Monday, February 04, 2008

Piles arranged in lines around a central feature: MilkyWay x SummerSoltice

There is a bit of a rock pile site in Carlisle Conservation Land and it may have many different purposes. Certainly each time I visit it, I bring with me the baggage of my latest assumptions and hypotheses, and so I see different things. One time at this site I was struck by the "effigy"-like quality of some of the piles. Another time I was struck by a number of piles with black/white pairs of cobbles next to each other in the pile. This last time, I went with FFC and the focus was on alignments.

[If the movie does not load, click here]

So, from a high point we look down one line of piles that are lined up in a direction related to the Milky Way (northernmost extreme rising, or something...), and another set of lined up rocks related to a different Milky Way direction (southernmost....). Meanwhile a different alignment is suggested, visible also from the same high point and running along the line of the summer solstice sunrise. Hence the idea of identifying a marker pile site by its principal aligments:
(milky way) x (summer solstice).
There is some more serious surveying to do at this site but I want to focus on one observation that may be worth of keeping track of and of being applied again at other places: one of the lines of sight, passes directly parallel with the vertical face of a rock pile. I use the word "crisp" in the video to describe one view of the vertical face. Later, another vertical face, with its suggestion of directionality, cause me to look down along that direction and spot a prominent pile. So there might be a small drop of truth here.

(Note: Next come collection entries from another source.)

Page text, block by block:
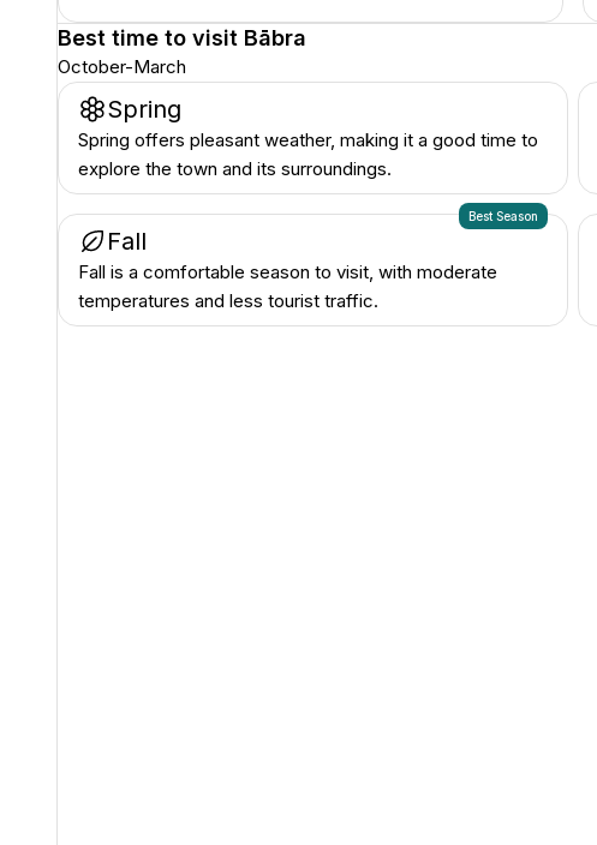
Best time to visit Bābra
October-March
Spring
Spring offers pleasant weather, making it a good time to
explore the town and its surroundings.
Best Season
Fall
Fall is a comfortable season to visit, with moderate
temperatures and less tourist traffic.
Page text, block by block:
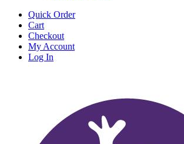
Quick Order
Cart
Checkout
My Account
Log In
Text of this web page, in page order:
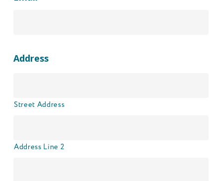
Address
Street Address
Address Line 2
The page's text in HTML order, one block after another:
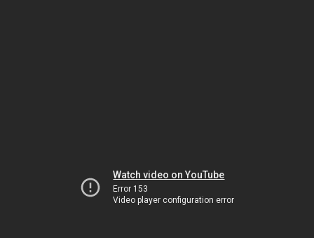
Watch video on YouTube
Error 153
Video player configuration error
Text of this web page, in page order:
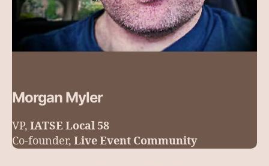
Morgan Myler
VP, IATSE Local 58
Co-founder, Live Event Community
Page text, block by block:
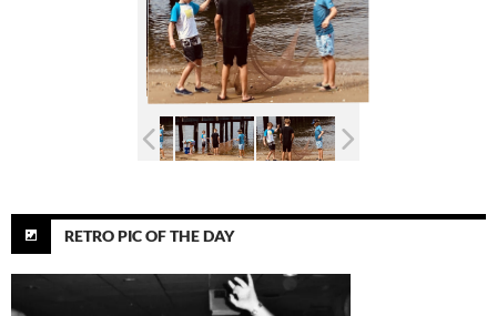
RETRO PIC OF THE DAY
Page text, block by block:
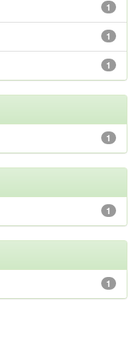
1
1
1
1
1
1
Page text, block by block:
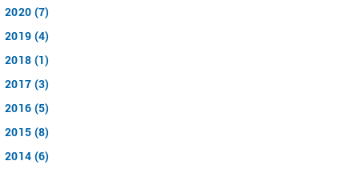
2020 (7)
2019 (4)
2018 (1)
2017 (3)
2016 (5)
2015 (8)
2014 (6)
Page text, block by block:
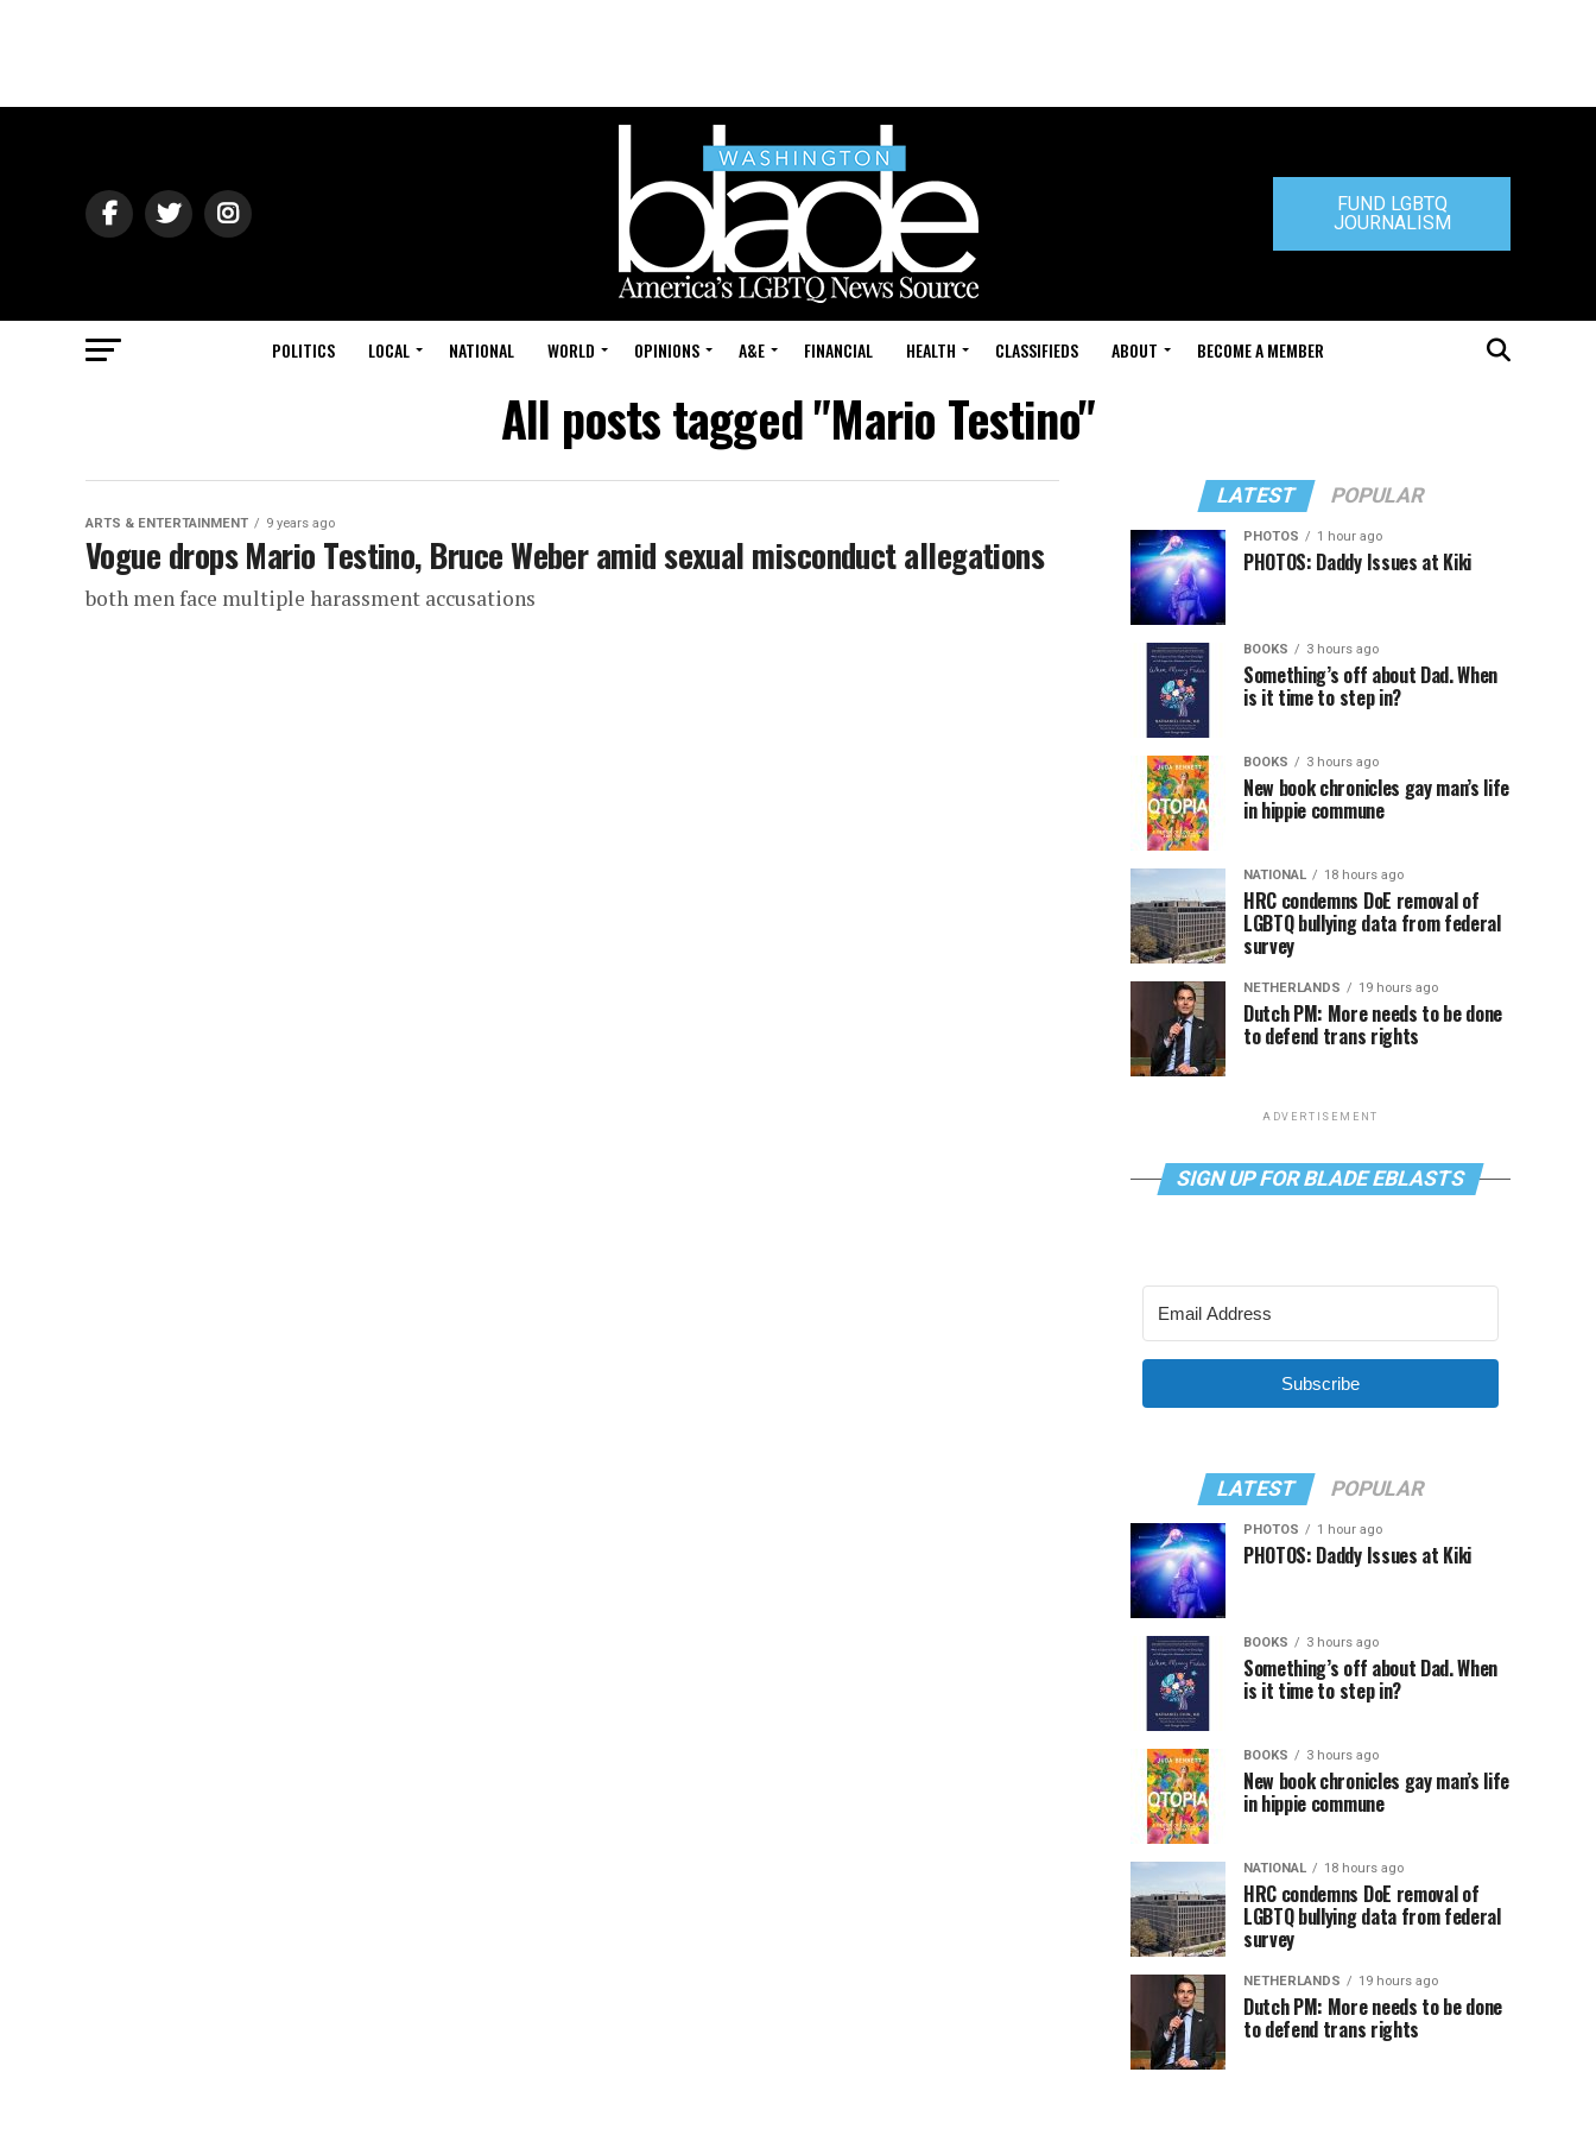
FUND LGBTQ
JOURNALISM
POLITICS LOCAL NATIONAL WORLD OPINIONS A&E FINANCIAL HEALTH CLASSIFIEDS ABOUT BECOME A MEMBER
All posts tagged "Mario Testino"
ARTS & ENTERTAINMENT 9 years ago
Vogue drops Mario Testino, Bruce Weber amid sexual misconduct allegations
both men face multiple harassment accusations
LATEST POPULAR
PHOTOS 1 hour ago
PHOTOS: Daddy Issues at Kiki
BOOKS 3 hours ago
Something’s off about Dad. When
is it time to step in?
BOOKS 3 hours ago
New book chronicles gay man’s life
in hippie commune
NATIONAL 18 hours ago
HRC condemns DoE removal of
LGBTQ bullying data from federal
survey
NETHERLANDS 19 hours ago
Dutch PM: More needs to be done
to defend trans rights
ADVERTISEMENT
SIGN UP FOR BLADE EBLASTS
Subscribe
LATEST POPULAR
PHOTOS 1 hour ago
PHOTOS: Daddy Issues at Kiki
BOOKS 3 hours ago
Something’s off about Dad. When
is it time to step in?
BOOKS 3 hours ago
New book chronicles gay man’s life
in hippie commune
NATIONAL 18 hours ago
HRC condemns DoE removal of
LGBTQ bullying data from federal
survey
NETHERLANDS 19 hours ago
Dutch PM: More needs to be done
to defend trans rights
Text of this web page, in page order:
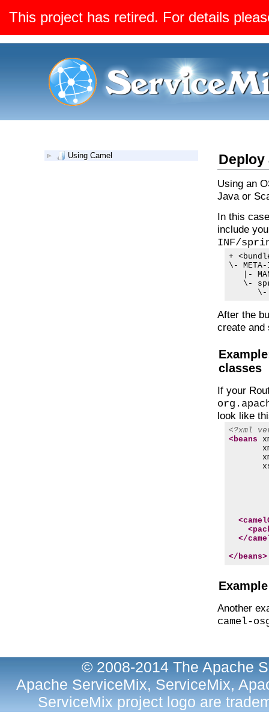
This project has retired. For details
Using Camel Deploy
Using an
Java or
In this
include
INF/
+
\- META-
|-
\-
After the
create and
classes
If your
look like
<?xml
<beans
</
</beans>
Another
camel-
© 2008-2014 The Apache
Apache ServiceMix, ServiceMix,
ServiceMix project logo are
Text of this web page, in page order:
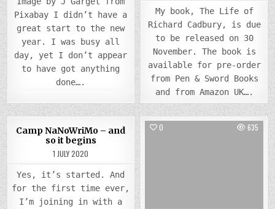
Pixabay I didn’t have a
great start to the new
year. I was busy all
day, yet I don’t appear
to have got anything
done….
My book, The Life of
Richard Cadbury, is due
to be released on 30
November. The book is
available for pre-order
from Pen & Sword Books
and from Amazon UK….
0 837
in
Camp NaNoWriMo – and
so it begins
1 JULY 2020
Yes, it’s started. And
for the first time ever,
I’m joining in with a
0 635
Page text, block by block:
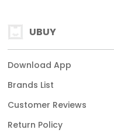
UBUY
Download App
Brands List
Customer Reviews
Return Policy

We have puzzled over why some piles seem to have a clean vertical face on one side only. Now the suggestion is that this might be to make the viewing direction "crisp" from one direction. This means, look along the line parallel with the vertical face to locate viewing positions.


theseventhgeneration said...

I like this idea. It helps clarify some sites here in NY where I've looked at all the piles (together) for a pattern, and nothing emerges. Just looking back at my photos, I think there's truth to this idea. This is a good time of year for me to go back to some of those sites and look for a "crisp" viewing direction.

Anonymous said...

Thinking some more about it, when the "crisp" face is actually slanted, rather than true vertical, then something that moves diagonally (in the sky) is suggested. The hint give us an idea which part of the sky to examine.